The task: Every line from the first one in the data below through the line holding "For each line" is to be written out exactly, with the pictures omitted.

[Data items]
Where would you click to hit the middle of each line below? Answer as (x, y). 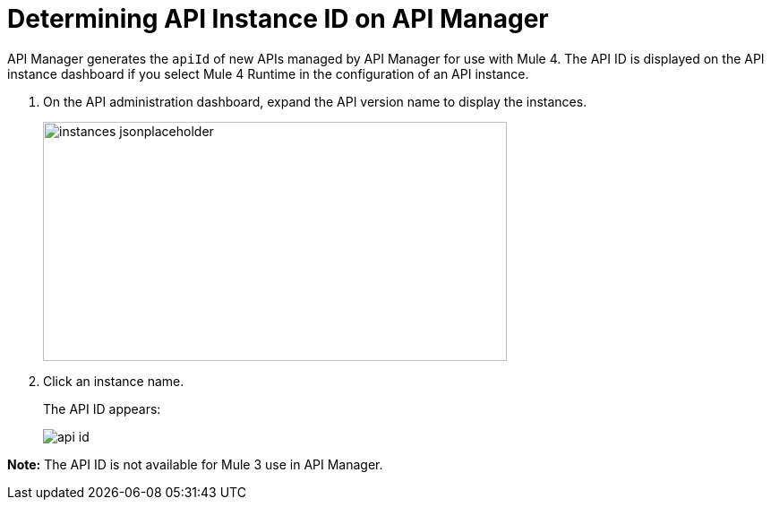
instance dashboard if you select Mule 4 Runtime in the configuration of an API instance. (268, 73)
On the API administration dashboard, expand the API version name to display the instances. (315, 101)
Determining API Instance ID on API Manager (278, 19)
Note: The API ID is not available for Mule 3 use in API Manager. (195, 464)
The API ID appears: (102, 408)
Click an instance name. (114, 381)
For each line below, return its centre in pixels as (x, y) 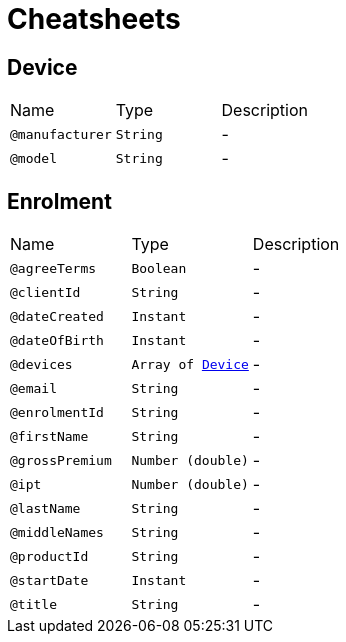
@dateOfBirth (57, 340)
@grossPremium (61, 460)
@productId (49, 556)
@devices (41, 364)
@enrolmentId (57, 412)
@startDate (49, 580)
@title (33, 604)
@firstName (49, 436)
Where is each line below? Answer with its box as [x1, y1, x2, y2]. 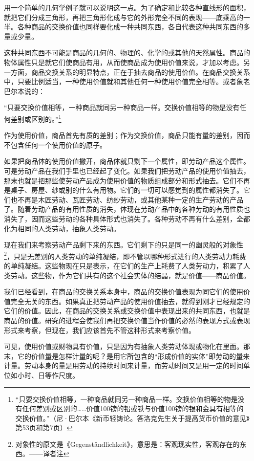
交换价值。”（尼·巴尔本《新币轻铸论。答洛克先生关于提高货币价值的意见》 [15, 413, 250, 423]
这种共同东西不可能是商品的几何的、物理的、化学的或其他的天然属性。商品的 [4, 47, 250, 58]
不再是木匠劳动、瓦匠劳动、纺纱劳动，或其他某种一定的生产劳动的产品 [17, 194, 243, 204]
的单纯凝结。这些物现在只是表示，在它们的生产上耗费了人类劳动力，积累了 [4, 260, 243, 270]
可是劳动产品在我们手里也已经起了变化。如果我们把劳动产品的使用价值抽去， [4, 165, 250, 176]
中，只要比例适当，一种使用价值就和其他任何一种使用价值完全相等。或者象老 [4, 76, 250, 87]
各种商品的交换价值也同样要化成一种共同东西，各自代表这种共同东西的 [17, 22, 243, 32]
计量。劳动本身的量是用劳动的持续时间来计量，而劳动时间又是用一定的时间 [4, 360, 243, 371]
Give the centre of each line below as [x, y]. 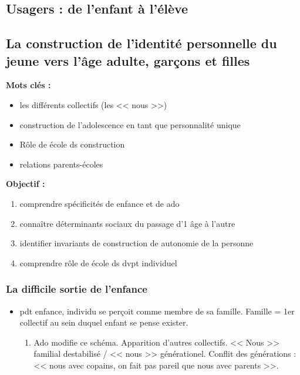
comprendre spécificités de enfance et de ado [100, 203]
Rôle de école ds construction [72, 144]
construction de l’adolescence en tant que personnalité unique [130, 124]
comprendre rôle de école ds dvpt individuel [98, 262]
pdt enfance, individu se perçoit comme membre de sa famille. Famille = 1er [157, 311]
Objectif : [26, 184]
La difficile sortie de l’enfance [77, 289]
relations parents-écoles [61, 164]
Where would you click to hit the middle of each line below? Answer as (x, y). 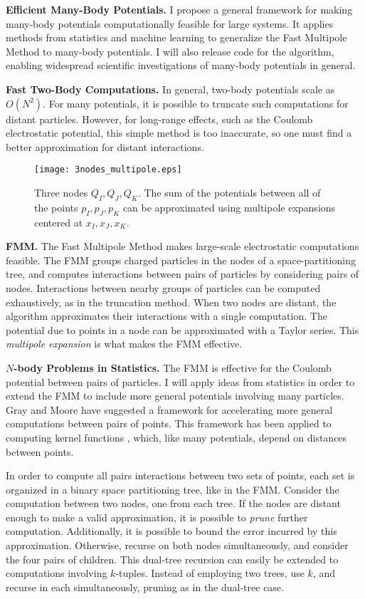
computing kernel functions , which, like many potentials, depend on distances (176, 437)
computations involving (57, 573)
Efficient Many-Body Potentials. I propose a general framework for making (179, 9)
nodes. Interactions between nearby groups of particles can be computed (163, 287)
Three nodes (61, 192)
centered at (59, 222)
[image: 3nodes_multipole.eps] (108, 170)
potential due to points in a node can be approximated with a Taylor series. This (182, 329)

The answer:
Where would you click to hit the middle of each line below? Answer as (x, y). 
instance dashboard if you select Mule 4 Runtime in the configuration of an API instance. (268, 73)
On the API administration dashboard, expand the API version name to display the instances. (315, 101)
Determining API Instance ID on API Manager (278, 19)
Note: The API ID is not available for Mule 3 use in API Manager. (195, 464)
The API ID appears: (102, 408)
Click an instance name. (114, 381)
For each line below, return its centre in pixels as (x, y) 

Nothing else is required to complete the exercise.